From the line containing "Shane Skikne and the R2’s [4, 163, 84, 173]" to the line containing "this section we’ll" in the records below, set down every line exactly as it stands, both ends included, and skip the pictures.

Dataset items >>

>>>>>

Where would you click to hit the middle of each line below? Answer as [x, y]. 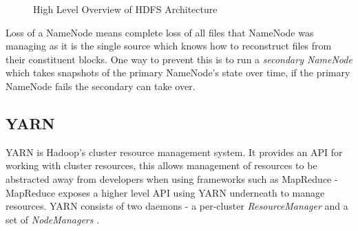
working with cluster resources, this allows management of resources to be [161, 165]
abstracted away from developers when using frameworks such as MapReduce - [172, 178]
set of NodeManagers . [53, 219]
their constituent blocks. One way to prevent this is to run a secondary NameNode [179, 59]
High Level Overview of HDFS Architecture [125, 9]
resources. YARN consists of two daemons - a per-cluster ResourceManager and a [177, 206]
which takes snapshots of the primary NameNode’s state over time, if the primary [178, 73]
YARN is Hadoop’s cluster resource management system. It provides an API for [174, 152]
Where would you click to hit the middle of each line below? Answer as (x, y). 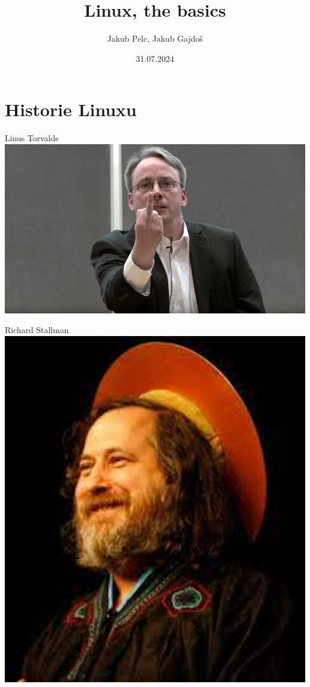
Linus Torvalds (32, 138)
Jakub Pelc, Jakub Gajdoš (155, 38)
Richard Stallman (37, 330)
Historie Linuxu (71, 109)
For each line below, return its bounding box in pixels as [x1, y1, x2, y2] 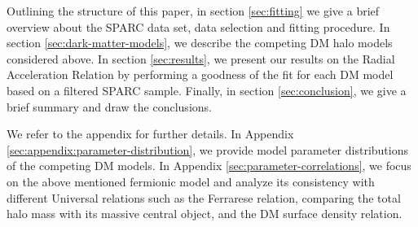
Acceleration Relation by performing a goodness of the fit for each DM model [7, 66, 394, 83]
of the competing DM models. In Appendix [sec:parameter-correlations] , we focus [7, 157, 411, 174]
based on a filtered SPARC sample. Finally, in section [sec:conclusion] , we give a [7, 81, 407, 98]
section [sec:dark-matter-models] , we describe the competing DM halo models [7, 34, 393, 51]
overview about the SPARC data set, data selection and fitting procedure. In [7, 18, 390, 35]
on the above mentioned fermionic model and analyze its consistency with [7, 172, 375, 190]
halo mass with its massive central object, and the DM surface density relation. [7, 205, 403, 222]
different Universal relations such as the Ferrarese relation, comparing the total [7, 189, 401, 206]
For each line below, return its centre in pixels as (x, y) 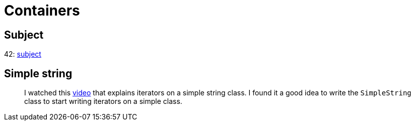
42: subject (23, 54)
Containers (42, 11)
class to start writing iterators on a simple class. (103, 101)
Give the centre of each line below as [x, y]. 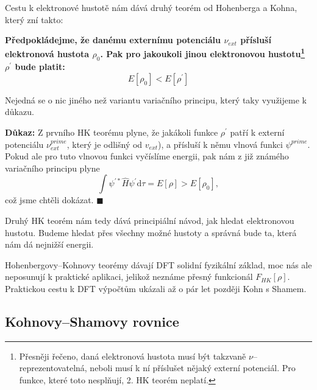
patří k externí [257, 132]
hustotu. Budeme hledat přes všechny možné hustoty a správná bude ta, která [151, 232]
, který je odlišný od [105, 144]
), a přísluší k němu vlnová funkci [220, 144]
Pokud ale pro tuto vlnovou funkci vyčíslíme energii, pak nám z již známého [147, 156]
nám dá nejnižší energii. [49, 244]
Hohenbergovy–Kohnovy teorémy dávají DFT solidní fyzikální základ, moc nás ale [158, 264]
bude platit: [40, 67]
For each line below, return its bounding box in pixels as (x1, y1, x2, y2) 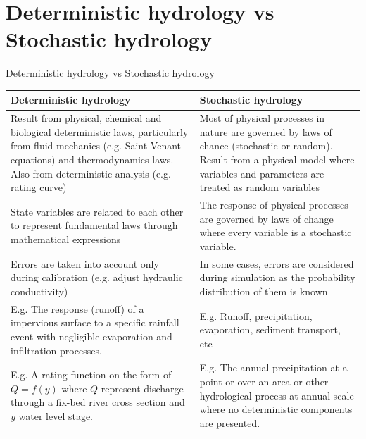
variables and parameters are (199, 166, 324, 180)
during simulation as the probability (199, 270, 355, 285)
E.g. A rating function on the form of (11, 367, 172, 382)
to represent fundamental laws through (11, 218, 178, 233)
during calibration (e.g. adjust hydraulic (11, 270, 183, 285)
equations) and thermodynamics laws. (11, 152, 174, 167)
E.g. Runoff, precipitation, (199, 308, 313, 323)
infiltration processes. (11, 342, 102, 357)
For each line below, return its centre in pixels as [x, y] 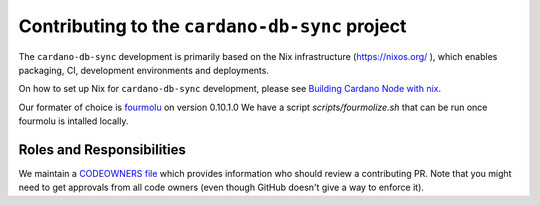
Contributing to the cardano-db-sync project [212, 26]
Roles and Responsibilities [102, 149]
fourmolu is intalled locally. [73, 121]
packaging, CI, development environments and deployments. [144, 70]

<<<<<
>>>>>

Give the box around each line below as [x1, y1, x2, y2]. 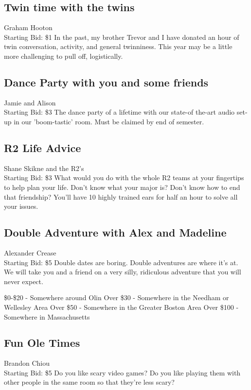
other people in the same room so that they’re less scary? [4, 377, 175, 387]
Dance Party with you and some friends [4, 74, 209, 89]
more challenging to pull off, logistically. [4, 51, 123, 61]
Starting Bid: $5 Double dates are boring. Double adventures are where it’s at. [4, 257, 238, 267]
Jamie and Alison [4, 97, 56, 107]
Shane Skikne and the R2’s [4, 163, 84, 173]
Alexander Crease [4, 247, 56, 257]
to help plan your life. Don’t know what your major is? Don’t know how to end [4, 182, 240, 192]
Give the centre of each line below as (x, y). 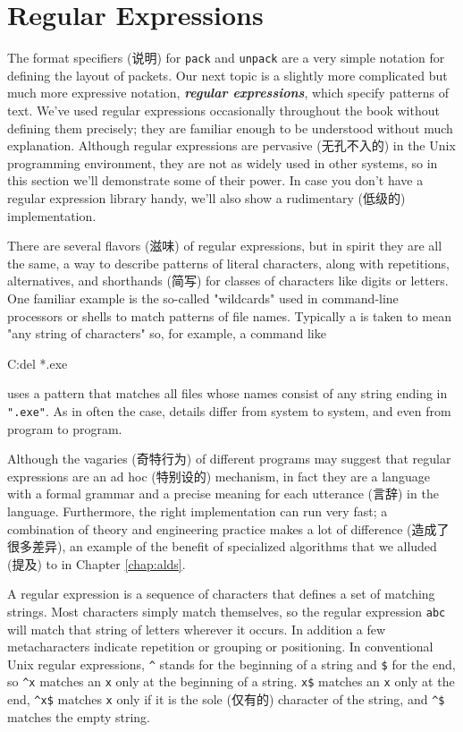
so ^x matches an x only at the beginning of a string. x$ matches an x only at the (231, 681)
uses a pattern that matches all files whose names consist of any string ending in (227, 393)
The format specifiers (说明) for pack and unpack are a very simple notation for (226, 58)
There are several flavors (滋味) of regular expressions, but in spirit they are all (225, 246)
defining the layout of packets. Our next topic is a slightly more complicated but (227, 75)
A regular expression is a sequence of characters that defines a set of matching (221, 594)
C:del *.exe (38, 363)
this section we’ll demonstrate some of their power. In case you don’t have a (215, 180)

<<<<<

EXERCISE OUTPUT >>
Shane Skikne and the R2’s [4, 163, 84, 173]
Alexander Crease [4, 247, 56, 257]
to help plan your life. Don’t know what your major is? Don’t know how to end [4, 182, 240, 192]
Give the centre of each line below as (x, y). 
so ^x matches an x only at the beginning of a string. x$ matches an x only at the (231, 681)
uses a pattern that matches all files whose names consist of any string ending in (227, 393)
The format specifiers (说明) for pack and unpack are a very simple notation for (226, 58)
There are several flavors (滋味) of regular expressions, but in spirit they are all (225, 246)
defining the layout of packets. Our next topic is a slightly more complicated but (227, 75)
A regular expression is a sequence of characters that defines a set of matching (221, 594)
C:del *.exe (38, 363)
this section we’ll demonstrate some of their power. In case you don’t have a (215, 180)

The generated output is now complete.